By this standardization, \(\psi\) has slope 1 in the center. The slope of the redescending part (\(x\in [b,r]\)) is \(-a/(r-b)\). If it is set to \(-\frac{1}{2}\), as recommended sometimes, one has

$$\begin{aligned} r = 2a + b. \end{aligned}$$

When restricting ourselves to a two-parameter family of Hampel functions with \(a = b=M\) and \(r = \gamma M\), where \(\gamma > 1\) hence a redescending slope of \(-\frac{1}{3}\), and varying M to get the desired efficiency or breakdown point, the resulting functions are those associated to the MCP penalties of Zhang (2010).

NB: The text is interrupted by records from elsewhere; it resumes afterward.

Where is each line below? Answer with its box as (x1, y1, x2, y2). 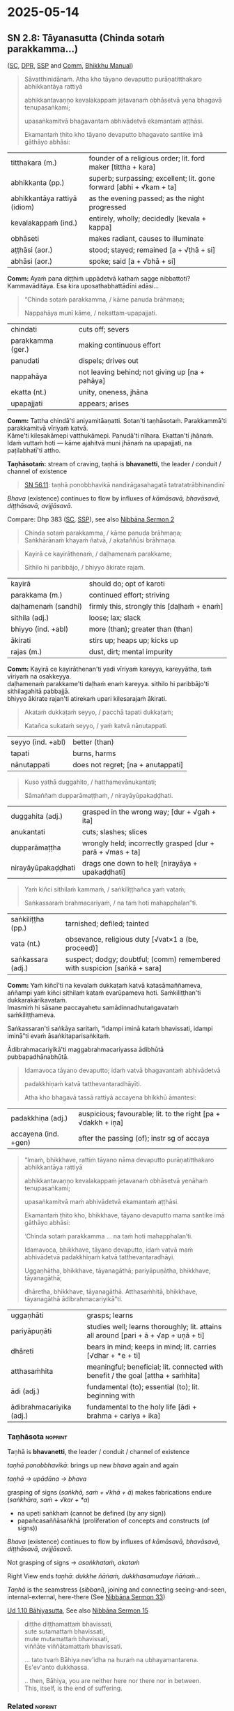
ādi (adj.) (10, 1386, 40, 1396)
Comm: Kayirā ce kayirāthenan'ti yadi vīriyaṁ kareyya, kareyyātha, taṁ (7, 665, 212, 673)
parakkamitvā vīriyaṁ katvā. (7, 424, 88, 432)
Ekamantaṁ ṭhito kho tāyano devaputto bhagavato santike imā (24, 131, 203, 138)
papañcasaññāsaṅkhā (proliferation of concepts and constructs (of (17, 1516, 210, 1525)
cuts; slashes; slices (82, 827, 148, 836)
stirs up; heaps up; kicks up (88, 636, 179, 645)
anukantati (10, 827, 45, 836)

The constant M for \(95\%\) efficiency of the regression estimator is 0.9016085 and the one for a breakdown point of 0.5 of the S-estimator is 0.2119163 (Fig. 10).

Fig. 10
figure10

MCP family of functions using tuning parameter \(M=\lambda\) and \(\gamma\)

Weak redescenders

Cauchy loss

The Cauchy loss has also been propagated as “Lorentzian merit function” in regression for outlier detection. We have

$$\begin{aligned} \rho _M(u) = \frac{M^2}{2} \log \left( 1 + \frac{u^2}{M^2}\right) . \end{aligned}$$

Note that \(\rho _M\) is nonconvex. When \(M= 1\), the function \(\rho _M(u)\) is proportional to the MLE for the t-distribution with one degree of freedom (a heavy-tailed distribution). This suggests that for heavy-tailed distributions, nonconvex loss functions may be more desirable from the point of view of statistical efficiency, although optimisation becomes more difficult. For the Cauchy loss, we have

$$\begin{aligned} \psi _M(u) = \frac{u}{1 + u^2/M^2}, \quad {\text {and}} \quad \psi '_M(u) = \frac{1 - u^2/M^2}{(1 + u^2/M^2)^2}. \end{aligned}$$

In particular, \(|\psi _M(u)|\) is maximized when \(u^2 = M^2\), so \(\Vert \psi _M\Vert _\infty \le \frac{M}{2}\). We may also check that \(\Vert \psi '_M\Vert _\infty \le 1\) and \(\Vert \psi ''_M\Vert _\infty \le \frac{3}{2M}\). The Cauchy \(\psi\)-functions fulfill \(\lim _{x\rightarrow \infty }\psi (x) = 0\) so they are weakly redescending. The constant M for \(95\%\) efficiency of the regression estimator is 2.3849 (see Rey 1983; Fig. 11).

Fig. 11
figure11

Cauchy family of functions using tuning parameter \(M=\lambda\)

Nonnegative garrote

The NNG functions are defined as (see Rodriguez 2017),

$$\rho _M(x) = \left\{ \begin{array}{ll} 0.5 x^2 &{} \text{ if } \left| x \right| \le M \\ 0.5 M^2 \left(1 + 2 \log \left( \frac{|x|}{M}\right)\right) &{} \text{ if } \left| x \right| > M, \end{array} \right.$$
$$\psi _M(x) = \left\{ \begin{array}{ll} x &{} \text{ if } \left| x \right| \le M \\ \frac{M^2}{|x|} &{} \text{ if } \left| x \right| > M. \end{array} \right.$$

The constant M for \(95\%\) efficiency of the regression estimator is 2.0 and the constant for a breakdown point of 0.5 of the S-estimator is 0.199 (Fig. 12).

Fig. 12
figure12

Nonnegative garrote family of functions using tuning parameter \(M=\lambda\)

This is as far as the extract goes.